Showing posts with label Marian Wang. Show all posts
Showing posts with label Marian Wang. Show all posts

Friday, December 12, 2014

Profiting from Non-Profits

There are days when it seems like the news in education is just the same news, over and over and over again.

People believe in the magic of certain words, like "non-profit." For whatever reason, when people hear the word "non-profit" they think of some philanthropic exercise in austerity and sacrifice. When the term is applied to schools, they think of teachers and administrators plugging away tirelessly, plowing every spare cent back into the work of the school.

Here comes Marian Wang in ProPublica to explain how Not True that is.

Let me start with the usual disclaimers. Not all charter schools are a blight on American public education, and not all non-profits are scams.

But the unregulated world of charters, infused with cash and boosted by politicians who are some combination of paid-for and clueless has given rise to an endless parade of charters created as money grabbing mechanisms. There's plenty of reason, for instance, to believe that Gulen charters are simply a fund-raising operation for their secretive owner-founder. Just last week, the Indy Star ran an piece about a charter high school being set up as basically a recruiting wing of a for-profit college currently under investigation for being one more predatory school (they had better watch out, or the feds might punish them by forcing them to accept a bunch of financial and political aid). You can go to high school and get college credits-- that only count at the for-profit college. I hear that heroine dealers also offer free samples.

Wang's piece is well worth the read-- she describes the practice of "sweeps," arrangement by which a non-profit school turns over as much as 95 or 100 percent of its revenue to a for-profit management company.

While relationships between charter schools and management companies have started to come under scrutiny, sweeps contracts have received little attention. Schools have agreed to such setups with both nonprofit and for-profit management companies, but it's not clear how often. Nobody appears to be keeping track.

There are so many things wrong with this sort of thing, not the least of which is the complete absence of accountability. 


Take the case of Brooklyn Excelsior Charter School, another National Heritage Academies school. In 2012, state auditors tried to track the $10 million in public funding given to the school, only to conclude they were " unable to determine ... the extent to which the $10 million of annual public funding provided to the school was actually used to benefit its students." From what auditors could tell, the school was paying above-market rent for its building, which in turn is owned by a subsidiary of National Heritage Academies. They also had concerns about equipment charges.

This is not news. It's only been a few months since Wang wrote about Baker Mitchell, a North Carolina charter operator who sets up these sorts of management contracts with himself.  

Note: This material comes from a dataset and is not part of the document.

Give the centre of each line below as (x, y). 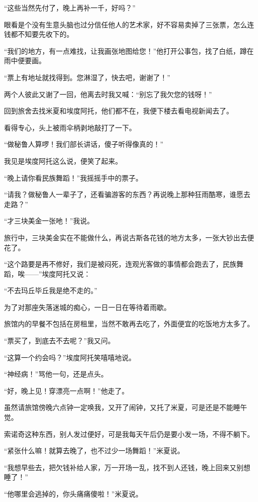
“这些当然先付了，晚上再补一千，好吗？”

But in all these cases, the private company enjoys a shield from prying eyes. Once public funds enter this black hole, they could be doing anything from footing the bills for some other enterprise entirely to financing a second house in the Hamptons for the CEO. As Casandra Ulbrich, VP of the Michigan State Board of Education told Wang, "I can't FOIA [Freedom of Information Act] National Heritage Academies."

The practice of using non-profit charters as pass-throughs is too common to be surprising any more. It's a new sort of money laundering, in which any sniff of public interest is stripped from the money, and they become untraceable nuggets of wealth.

One thing is absolutely certain-- every dollar that is spent on actually educating students is a dollar that the management company doesn't get to put in its own pocket. Students are a Good Thing to these charters because students generate revenue, but they are also a problem because educating students drains revenue.

Bottom line-- even if you weren't bothered by the total lack of transparency and accountability, there's still another issue. In a profitable charter arrangement (whatever it's called) the interests of the students are in direct opposition to the interests of the operators. That makes this scam a bad deal for taxpayers, students, the community and everybody else who isn't making a buck from faux non-profit charterdom.